From 34600c92bd5be2948debf465b9de9c2f3f2f16ee Mon Sep 17 00:00:00 2001
From: svlandeg <sofie.vanlandeghem@gmail.com>
Date: Fri, 3 May 2019 15:10:09 +0200
Subject: [PATCH] try catch per article to ensure the pipeline goes on

---
 examples/pipeline/wikidata_entity_linking.py | 11 ++++++++---
 1 file changed, 8 insertions(+), 3 deletions(-)
diff --git a/examples/pipeline/wikidata_entity_linking.py b/examples/pipeline/wikidata_entity_linking.py
index cf388773a..a9be49742 100644
--- a/examples/pipeline/wikidata_entity_linking.py
+++ b/examples/pipeline/wikidata_entity_linking.py
@@ -537,7 +537,7 @@ def _read_wikipedia_texts(kb, wp_to_id, limit=None):
 
     with bz2.open(ENWIKI_DUMP, mode='rb') as file:
         line = file.readline()
-        cnt = 1
+        cnt = 0
         article_text = ""
         article_title = None
         article_id = None
@@ -556,7 +556,12 @@ def _read_wikipedia_texts(kb, wp_to_id, limit=None):
             # finished reading this page
             elif clean_line == "</page>":
                 if article_id:
-                    _process_wp_text(kb, wp_to_id, article_id, article_title, article_text.strip())
+                    try:
+                        _process_wp_text(kb, wp_to_id, article_id, article_title, article_text.strip())

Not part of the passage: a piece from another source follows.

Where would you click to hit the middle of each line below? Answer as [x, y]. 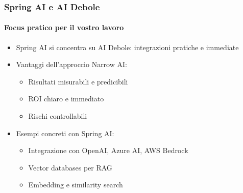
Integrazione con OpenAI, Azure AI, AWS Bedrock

+                    # on a previous run, an error occurred after 46M lines and 2h
+                    except Exception as e:
+                        print("Error processing article", article_id, article_title)
+                        print(e)
 
             # start reading text within a page
             if "<text" in clean_line:
@@ -585,7 +590,7 @@ def _read_wikipedia_texts(kb, wp_to_id, limit=None):
 
 def _process_wp_text(kb, wp_to_id, article_id, article_title, article_text):
     # remove the text tags
-    text_regex = re.compile(r'(?<=<text xml:space=\"preserve\">).*(?=</text>)')
+    text_regex = re.compile(r'(?<=<text xml:space=\"preserve\">).*(?=</text)')
     text = text_regex.search(article_text).group(0)
 
     # stop processing if this is a redirect page